The lawyer Plevako "invaded the matter as if into struggle, putting in it the aspirations of his rebellious soul"

24 April 2019

“Anyone knows that Plevako was an excellent lawyer and a subtle theologian, but not anyone knows that he was incomparable orator. He managed to make this reputation popular”, - this is how his pupil V. Maklakov describes a lawyer in a book “F. N. Plevako” of 1910.  

April 25, 2019, Fyodor Nikiforovich Plevako, an outstanding Russian lawyer, whose name has become a common noun and a synonym for justice, is 177 years old.

The Presidential Library’s electronic collection “Fyodor Plevako (1842–1909)” features a variety of materials about Fyodor Nikiforovich, his speeches, materials of individual court cases, correspondence with colleagues.

Until the middle of the XIX century in Russia there is no chance of the legal profession as a public and legal institution - the defendants' advocates were considered almost indulging them. The formation of the bar in Russia is a rather young phenomenon, leading from the great judicial reform of 1864. 

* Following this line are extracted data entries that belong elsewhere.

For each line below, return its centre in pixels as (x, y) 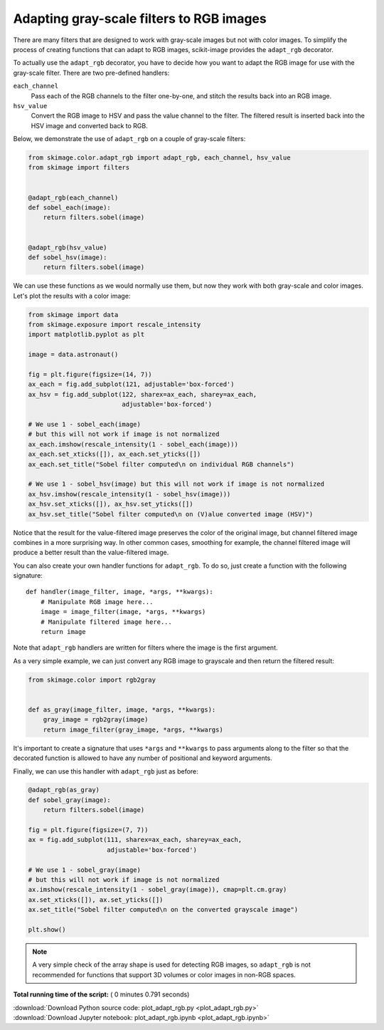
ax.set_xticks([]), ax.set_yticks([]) (96, 900)
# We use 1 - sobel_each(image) (85, 424)
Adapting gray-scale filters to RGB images (140, 19)
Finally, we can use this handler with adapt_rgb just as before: (106, 771)
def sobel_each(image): (70, 208)
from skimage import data (73, 314)
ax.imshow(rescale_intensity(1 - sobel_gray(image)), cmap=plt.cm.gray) (158, 890)
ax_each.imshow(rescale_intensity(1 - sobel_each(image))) (133, 444)

There were even fears that there would be no specialists for this new profession. They were expressed, in particular, by B. Podgorny in the Plevako publication. However, A. Koni in his research “Two judicial orators (Plevako and Urusov)”, writes that “four prominent judicial orators came to the fore: Spasovich and Arsenyev in Petersburg, Plevako and Urusov in Moscow. Despite the lack of preliminary technical training, they showed by their own example all the talent of Slavic nature and immediately became on a level with the best representatives of Western European legal profession”. 

In the same edition, the brilliant lawyer and stylist Anatoly Koni left to his descendants a relief portrait of his colleague; it reveals all the uniqueness of Plevako’s nature.

All social strata of Russia “went before” a lawyer Plevako, in court proceedings. Workers and peasants, industrialists and financiers, local nobility and princes, confessors and soldiers, students and revolutionaries - and everyone believed in the power of his powerful word, admired the extraordinary appeal and morality of Fyodor Nikiforovich. Judicial statutes that entered into legal practice, according to Koni, were “sacred gates through which awakened Russian thought and popular sense of justice entered public life, one of the most prominent conductors of which was Plevako’s lawyer”.

The collections of the Presidential Library present Plevako's public speeches “Speech. Vol. 2. [Speech in cases of property crimes]” edited by N. Muravyov in 1910. A case in point was the case of an old woman who stole a tin kettle for 50 kopecks. The prosecutor, knowing who would confront him as a lawyer, decided to paralyze the influence of the word of defense in advance, "having regretted that the need for bitter, theft is insignificant, the defendant causes only pity…"

Fyodor Nikiforovich, of course, had envious people who accused the lawyer of the lack of immersion and, accordingly, of the analysis of the cases considered by him. But the same Vasily Alekseevich Maklakov could always find arguments in favor of his teacher that is detailed in his book “Fyodor Plevako”.

Plevako had a curious library. Of course, it included many books on jurisprudence, but it had even more books on theology and religious history.

The Plevako’s library is also interesting from the point of view of what it did not have; and the most curious space of it was modern fiction. He knew it, loved much, but he had no need and habit to re-read it. I happened to travel with him. Usually we take easy reading on the road. Plevako took with him Kuno-Fisher, Kant, Menger, Jellynek. And to my question about the strange choice of books for the car, he casually replied: "True, but I don’t like another reading".

The philosophical depth worked out in a similar way and singled out Fyodor Nikiforovich among many colleagues, although he had never been perfect in his work and never tried.

Thus, for example, according to Maklakov, he “was an excellent lawyer, deeply feeling and understanding what a healthy right requires. Deeply assimilated by them the sense of law, the spirit of laws, sometimes replaced him with the very knowledge of them. No one could better than him resolve issue not provided for in law, nor find support for his view in the dictates of reason, and not a banal example of existing practice”.